TASK DETAILS:
Transcribe each of the records below exactly, excluding all pictures.

STORED DATA:

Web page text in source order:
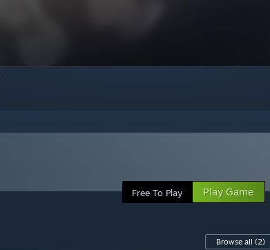
Free To Play Play Game
Browse all (2)
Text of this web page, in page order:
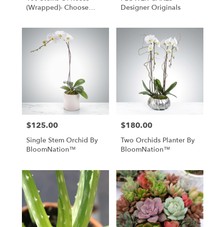
(Wrapped)- Choose
Designer Originals
Price:
$125.00
Single Stem Orchid By
BloomNation™
Price:
$180.00
Two Orchids Planter By
BloomNation™
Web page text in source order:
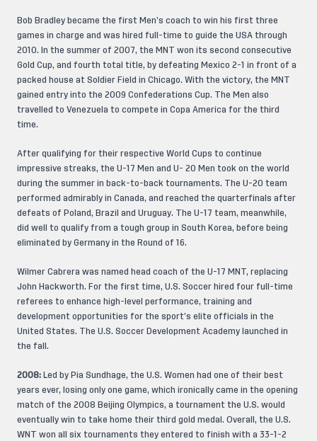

ANSWER TO THIS TASK:
Web page text in source order:
Free To Play Play Game
Browse all (2)
Text of this web page, in page order:
(Wrapped)- Choose
Designer Originals
Price:
$125.00
Single Stem Orchid By
BloomNation™
Price:
$180.00
Two Orchids Planter By
BloomNation™
Web page text in source order:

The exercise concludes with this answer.